*WHAT TO DO*
From the entries below, output the line with "GlobalMotion & refGlobalMotion" and each following line up to and including the line with "getGlobalMotion (int index=0)", exactly as written.

*RECORDS FOR THIS TASK*
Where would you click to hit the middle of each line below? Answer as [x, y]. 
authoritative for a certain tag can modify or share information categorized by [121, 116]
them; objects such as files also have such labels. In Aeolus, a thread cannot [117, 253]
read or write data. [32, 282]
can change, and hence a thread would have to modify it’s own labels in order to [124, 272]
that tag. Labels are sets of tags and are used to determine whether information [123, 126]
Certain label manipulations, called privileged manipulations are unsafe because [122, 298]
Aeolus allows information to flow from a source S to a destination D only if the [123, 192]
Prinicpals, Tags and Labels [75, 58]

...

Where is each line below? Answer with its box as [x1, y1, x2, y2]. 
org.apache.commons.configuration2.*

...

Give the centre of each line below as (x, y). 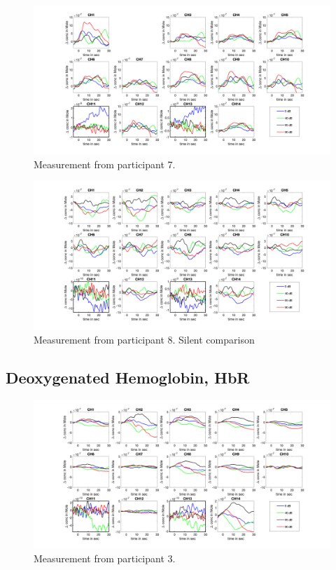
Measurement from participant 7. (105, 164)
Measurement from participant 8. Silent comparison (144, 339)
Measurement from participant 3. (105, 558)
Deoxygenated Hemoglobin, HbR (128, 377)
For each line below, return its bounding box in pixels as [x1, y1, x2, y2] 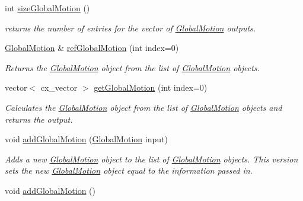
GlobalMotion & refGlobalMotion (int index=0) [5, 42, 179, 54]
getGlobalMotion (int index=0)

*FINAL ANSWER*
GlobalMotion & refGlobalMotion (int index=0) [5, 42, 179, 54]
getGlobalMotion (int index=0)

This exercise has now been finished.